Que novos reinos existem? Serão os países pobres os verdadeiros herdeiros da palavra de Javé?
Aqui fica a minha dúvida, a minha vertigem nocturna…



Um bom fim de semana a todos!...

2007-06-14

O que me ficou depois de ter escrito II

Em tudo acertámos, no copo, na casa de banho, no cigarro, no… Sente um amargo na boca, “O gosto amargo é causado por átomos redondos, macios, pequenos, cuja circunferência é, na realidade, sinuosa; portanto, ele é ao mesmo tempo pegajoso e viscoso.”, malditos filosofos, malditos átomos, redondos, macios…O amargo quimico da substância que lhe entrou pela veia, “Por convenção existem o doce e o amargo, o quente e o frio, por convenção existe a cor; na verdade são os átomos e o vazio…”, o vazio…”Demócrito defende que os elementos são o cheio e o vazio; chama-lhes ser e não ser, respectivamente. Ser é cheio e sólido, não-ser é vazio e não-denso.”, tudo se resume a um problema de densidade, e porque não?...
O coração acelera, tem palpitações de esforço. O embolo desce e sobe uma vez, duas vezes, três vezes…E pára! Por momentos as forças vão-se, impossível o gesto, o movimento, perdido no orgasmo que é todo aquele sentir, aquele calor e logo a seguir o arrepio de frio e as forças novamente a voltarem…”Um dia não volto…”. Agora sim, está pronto para enfrentar o carrasco branco. “Onde é que eu ia?...”, estranhou a arrumação, as folhas alinhadas, o repouso da máquina sobre a mesa.
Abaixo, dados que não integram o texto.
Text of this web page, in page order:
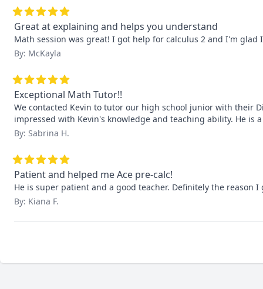
Great at explaining and helps you understand
Math session was great! I got help for calculus 2 and I'm
By: McKayla
Exceptional Math Tutor!!
We contacted Kevin to tutor our high school junior with their
impressed with Kevin's knowledge and teaching ability. He is
By: Sabrina H.
Patient and helped me Ace pre-calc!
He is super patient and a good teacher. Definitely the reason I
By: Kiana F.
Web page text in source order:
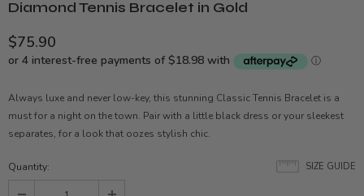
Diamond Tennis Bracelet in Gold
$75.90
Always luxe and never low-key, this stunning Classic Tennis Bracelet is a
must for a night on the town. Pair with a little black dress or your sleekest
separates, for a look that oozes stylish chic.
SIZE GUIDE
Quantity:
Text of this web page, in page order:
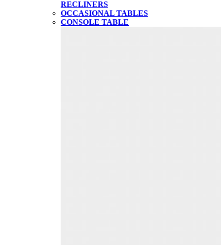
OCCASIONAL TABLES
CONSOLE TABLE
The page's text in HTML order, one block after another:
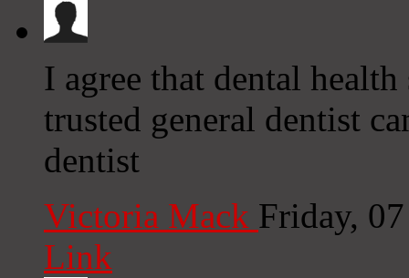
I agree that dental
trusted general dentist
dentist
Victoria Mack Friday,
Link
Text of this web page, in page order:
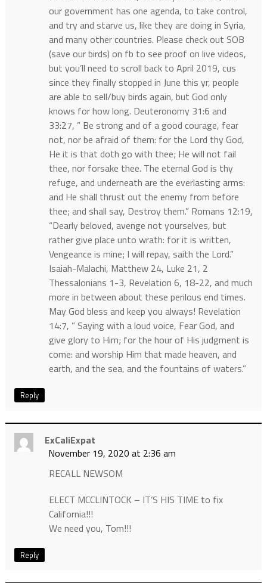
our government has one agenda, to take control,
and try and starve us, like they are doing in Syria,
and many other countries. Please check out SOB
(save our birds) on fb to see proof on live videos,
but you’ll need to scroll back to April 2019, cus
since they finally stopped in June this yr, people
are able to sell/buy birds again, but God only
knows for how long. Deuteronomy 31:6 and
33:27, ” Be strong and of a good courage, fear
not, nor be afraid of them: for the Lord thy God,
He it is that doth go with thee; He will not fail
thee, nor forsake thee. The eternal God is thy
refuge, and underneath are the everlasting arms:
and He shall thrust out the enemy from before
thee; and shall say, Destroy them.” Romans 12:19,
“Dearly beloved, avenge not yourselves, but
rather give place unto wrath: for it is written,
Vengeance is mine; I will repay, saith the Lord.”
Isaiah-Malachi, Matthew 24, Luke 21, 2
Thessalonians 1-3, Revelation 6, 18-22, and much
more in between about these perilous end times.
May God bless and keep you always! Revelation
14:7, ” Saying with a loud voice, Fear God, and
give glory to Him; for the hour of His judgment is
come: and worship Him that made heaven, and
earth, and the sea, and the fountains of waters.”
Reply
ExCaliExpat
November 19, 2020 at 2:36 am
RECALL NEWSOM
ELECT MCCLINTOCK – IT’S HIS TIME to fix
California!!!
We need you, Tom!!!
Reply
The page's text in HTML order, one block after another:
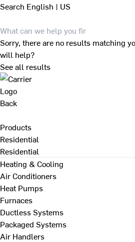
Search English | US
Sorry, there are no results matching
will help?
See all results
Back
Products
Residential
Residential
Heating & Cooling
Air Conditioners
Heat Pumps
Furnaces
Ductless Systems
Packaged Systems
Air Handlers
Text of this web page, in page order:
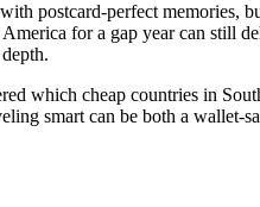
postcard-perfect memories,
for a gap year can still
which cheap countries in
smart can be both a wallet-
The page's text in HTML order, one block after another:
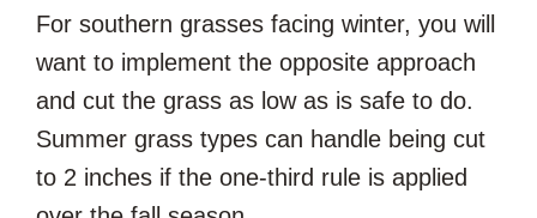
For southern grasses facing winter, you will
want to implement the opposite approach
and cut the grass as low as is safe to do.
Summer grass types can handle being cut
to 2 inches if the one-third rule is applied
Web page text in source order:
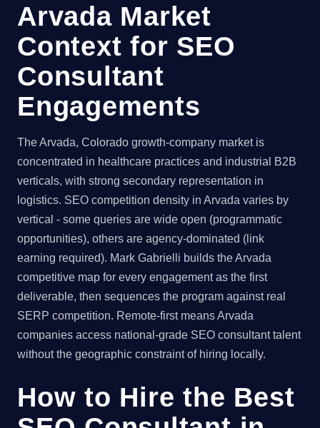
Arvada Market
Context for SEO
Consultant
Engagements
The Arvada, Colorado growth-company market is
concentrated in healthcare practices and industrial B2B
verticals, with strong secondary representation in
logistics. SEO competition density in Arvada varies by
vertical - some queries are wide open (programmatic
opportunities), others are agency-dominated (link
earning required). Mark Gabrielli builds the Arvada
competitive map for every engagement as the first
deliverable, then sequences the program against real
SERP competition. Remote-first means Arvada
companies access national-grade SEO consultant talent
without the geographic constraint of hiring locally.
How to Hire the Best
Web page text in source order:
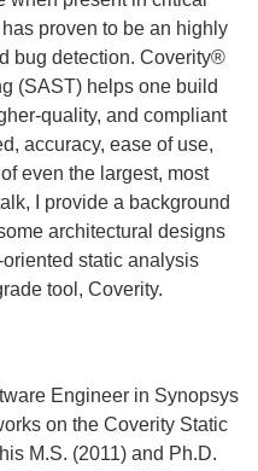
proven to be an highly
bug detection. Coverity®
(SAST) helps one build
quality, and compliant
accuracy, ease of use,
even the largest, most
I provide a background
architectural designs
static analysis
tool, Coverity.
Engineer in Synopsys
on the Coverity Static
M.S. (2011) and Ph.D.
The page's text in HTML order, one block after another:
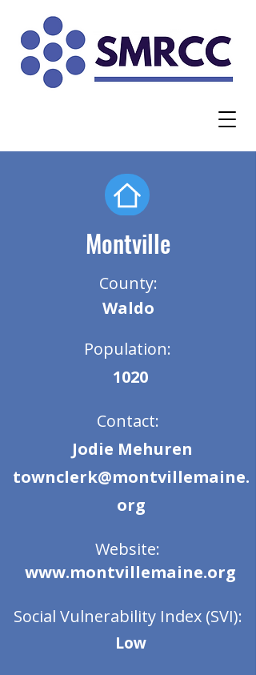
Montville
County:
Waldo
Population:
1020
Contact:
Jodie Mehuren
townclerk@montvillemaine.
org
Website:
www.montvillemaine.org
Social Vulnerability Index (SVI):
Low
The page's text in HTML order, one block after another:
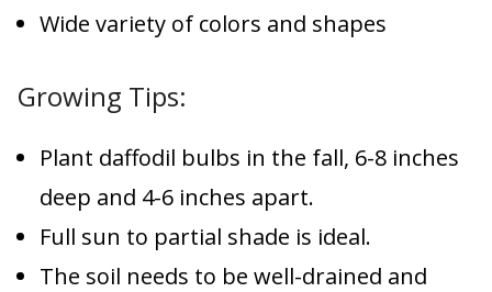
Wide variety of colors and shapes
Growing Tips:
Plant daffodil bulbs in the fall, 6-8 inches
deep and 4-6 inches apart.
Full sun to partial shade is ideal.
The soil needs to be well-drained and
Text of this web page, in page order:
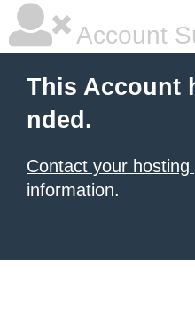
Account
This Account
nded.
Contact your hosting
information.
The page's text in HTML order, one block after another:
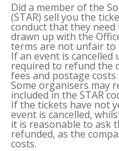
Did a member of the
(STAR) sell you the
conduct that they
drawn up with the
terms are not unfair to
If an event is cancelled
required to refund the
fees and postage
Some organisers may
included in the STAR
If the tickets have not
event is cancelled,
it is reasonable to ask
refunded, as the
costs.
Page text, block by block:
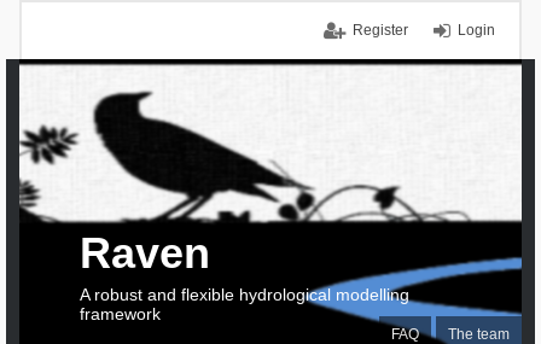
Login
Register
FAQ The team
Raven
A robust and flexible hydrological modelling
framework
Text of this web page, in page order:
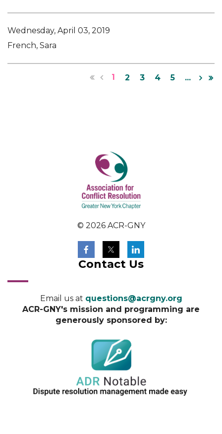
Wednesday, April 03, 2019
French, Sara
1 2 3 4 5 ...
© 2026 ACR-GNY
Contact Us
Email us at questions@acrgny.org
ACR-GNY's mission and programming are
generously sponsored by:

Pegou nas folhas como se não fossem suas, como se aquelas palavras não tivessem nascido do contacto dos seus dedos com as teclas, e passou-as uma a uma, uma a uma olhou-as sem as ler, admirando-se da escrita, do contorno preto das estrofes…Nem bem preto…Mais cinzento…”Que bela silhueta…Terá igualmente belas palavras…”…
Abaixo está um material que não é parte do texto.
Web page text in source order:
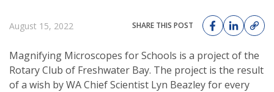
ABOUT
August 15, 2022 SHARE THIS POST
Magnifying Microscopes for Schools is a project of the
Rotary Club of Freshwater Bay. The project is the result
of a wish by WA Chief Scientist Lyn Beazley for every
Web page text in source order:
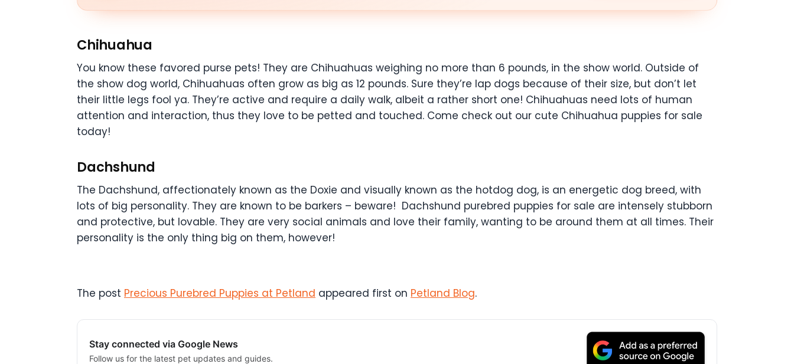
Chihuahua
You know these favored purse pets! They are Chihuahuas weighing no more than 6 pounds, in the show world. Outside of
the show dog world, Chihuahuas often grow as big as 12 pounds. Sure they’re lap dogs because of their size, but don’t let
their little legs fool ya. They’re active and require a daily walk, albeit a rather short one! Chihuahuas need lots of human
attention and interaction, thus they love to be petted and touched. Come check out our cute Chihuahua puppies for sale
today!
Dachshund
The Dachshund, affectionately known as the Doxie and visually known as the hotdog dog, is an energetic dog breed, with
lots of big personality. They are known to be barkers – beware! Dachshund purebred puppies for sale are intensely stubborn
and protective, but lovable. They are very social animals and love their family, wanting to be around them at all times. Their
personality is the only thing big on them, however!
The post Precious Purebred Puppies at Petland appeared first on Petland Blog.
Stay connected via Google News
Follow us for the latest pet updates and guides.
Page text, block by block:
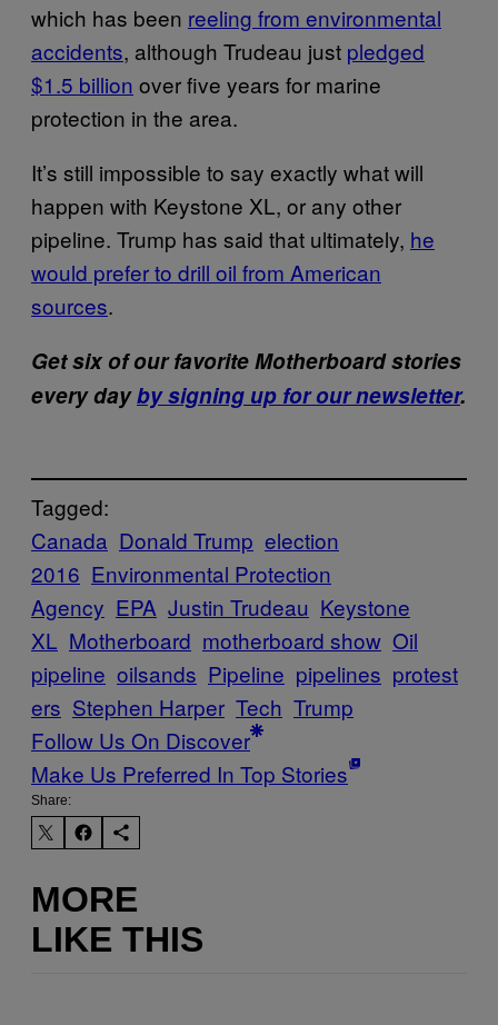
which has been reeling from environmental
accidents, although Trudeau just pledged
$1.5 billion over five years for marine
protection in the area.
It’s still impossible to say exactly what will
happen with Keystone XL, or any other
pipeline. Trump has said that ultimately, he
would prefer to drill oil from American
sources.
Get six of our favorite Motherboard stories
every dayby signing up for our newsletter.
Tagged:
Canada Donald Trump election
2016 Environmental Protection
Agency EPA Justin Trudeau Keystone
XL Motherboard motherboard show Oil
pipeline oilsands Pipeline pipelines protest
ers Stephen Harper Tech Trump
Follow Us On Discover
Make Us Preferred In Top Stories
Share:
MORE
LIKE THIS
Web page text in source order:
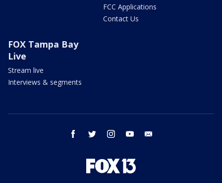
FCC Applications
Contact Us
FOX Tampa Bay
Live
Stream live
Interviews & segments
facebook twitter instagram youtube
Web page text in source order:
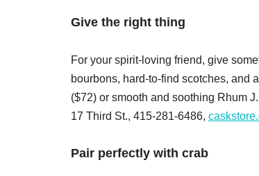
Give the right thing
For your spirit-loving friend, give
bourbons, hard-to-find scotches, and
($72) or smooth and soothing Rhum
17 Third St., 415-281-6486,
Pair perfectly with crab

“Que fazer com o saber que me incomoda
Filosofo do pecado
Irmão gemeo que me ocupas…
Bebe um golo e cerra os olhos com força
Marca a vida antes que ela te fuja
Dá-lhe metade de ti
De mim
Não a deixes ir sózinha…Matéria…”

Não se reconheçe nas palavras, no desabafo feito poema, “Que merda é esta?...”, “Onde está a prosa segura que me caracteriza, onde estão os mestres que deveria evocar?”…”O intelecto actua sempre como se o fascinasse a contemplação da matéria inerte. É a vida a olhar para fora, saindo de si mesma, tomando como principio os caminhos da matéria inorgânica, para dirigi-los de facto.”, “Bergson tem razão…Que fascinio…O intelecto com o poder de ver as coisas separadas e a matéria para as destinguir como diferentes…Será que alguma vez o compreendi? Que me interessa isso agora? Se está certo ou errado…Só me interessa o belo…”, “Porque não me sai bela a poesia? Porquê a amargura…Falso filosofo, falso poeta…”.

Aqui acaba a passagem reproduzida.